DoWhy: Interpreters for Causal Estimators#

This is a quick introduction to the use of interpreters in the DoWhy causal inference library. We will load in a sample dataset, use different methods for estimating the causal effect of a (pre-specified)treatment variable on a (pre-specified) outcome variable and demonstrate how to interpret the obtained results.
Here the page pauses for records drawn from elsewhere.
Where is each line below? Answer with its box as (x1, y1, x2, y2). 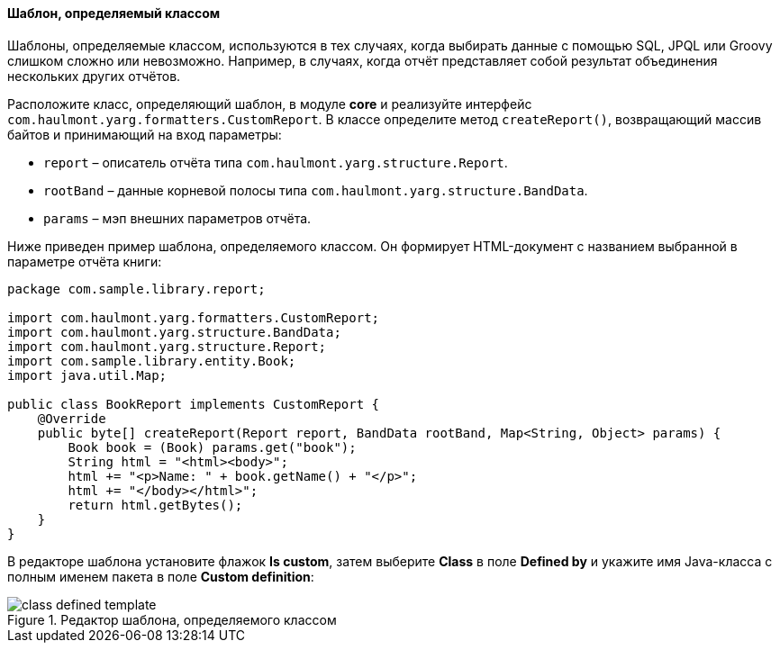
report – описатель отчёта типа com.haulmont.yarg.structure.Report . (43, 154, 508, 170)
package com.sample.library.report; (7, 281, 266, 296)
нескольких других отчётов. (7, 68, 181, 84)
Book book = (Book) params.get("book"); (68, 439, 357, 455)
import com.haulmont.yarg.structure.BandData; (7, 324, 341, 339)
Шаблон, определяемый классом (7, 5, 221, 21)
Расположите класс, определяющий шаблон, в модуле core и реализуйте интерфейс (7, 95, 532, 112)
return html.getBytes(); (68, 497, 243, 512)
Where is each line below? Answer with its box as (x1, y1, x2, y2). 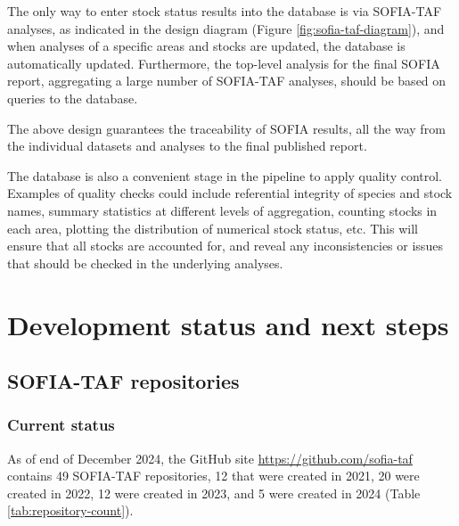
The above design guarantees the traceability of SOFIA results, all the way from (7, 119, 446, 137)
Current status (7, 414, 115, 436)
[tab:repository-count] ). (7, 501, 134, 520)
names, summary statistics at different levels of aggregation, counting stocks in (7, 201, 438, 219)
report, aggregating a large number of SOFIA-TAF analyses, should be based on (7, 71, 447, 90)
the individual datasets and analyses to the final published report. (7, 136, 367, 155)
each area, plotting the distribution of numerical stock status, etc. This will (7, 218, 418, 237)
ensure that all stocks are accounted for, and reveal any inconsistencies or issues (7, 236, 443, 255)

First, let us add the required path for Python to find the DoWhy code and load all required packages

[1]:
%load_ext autoreload
%autoreload 2
[2]:
import numpy as np
import pandas as pd
import logging

import dowhy
from dowhy import CausalModel
import dowhy.datasets

Now, let us load a dataset. For simplicity, we simulate a dataset with linear relationships between common causes and treatment, and common causes and outcome.

Beta is the true causal effect.

[3]:
data = dowhy.datasets.linear_dataset(beta=1,
        num_common_causes=5,
        num_instruments = 2,
        num_treatments=1,
        num_discrete_common_causes=1,
        num_samples=10000,
        treatment_is_binary=True,
        outcome_is_binary=False)
df = data["df"]
print(df[df.v0==True].shape[0])
df
8470
[3]:
Z0 Z1 W0 W1 W2 W3 W4 v0 y
0 1.0 0.758179 0.223113 -0.583247 1.561522 0.016196 3 True 3.919456
1 1.0 0.336647 0.339881 0.042399 -1.543854 0.047453 1 True 0.311371
2 1.0 0.019540 -0.224140 -1.984048 0.460944 -0.704755 3 True 1.732886
3 1.0 0.811149 -1.666045 1.904262 0.062447 -0.203613 3 True 2.805750
4 1.0 0.816470 0.409841 -0.913059 -0.064024 0.073619 3 True 2.319611
... ... ... ... ... ... ... ... ... ...
9995 0.0 0.577807 -1.296264 -0.774313 -0.110763 -1.224282 2 True 0.668734
9996 0.0 0.981149 -2.850787 0.037785 -0.597924 -2.228819 1 True -0.898895
9997 0.0 0.747377 -0.952558 0.711825 2.137963 -1.312254 0 True 2.795585
9998 0.0 0.828307 -0.555047 0.259252 0.169997 0.896667 0 True 1.032831
9999 0.0 0.064636 -0.465600 -1.135197 -0.625661 -0.010386 0 False -1.554850

10000 rows × 9 columns

Note that we are using a pandas dataframe to load the data.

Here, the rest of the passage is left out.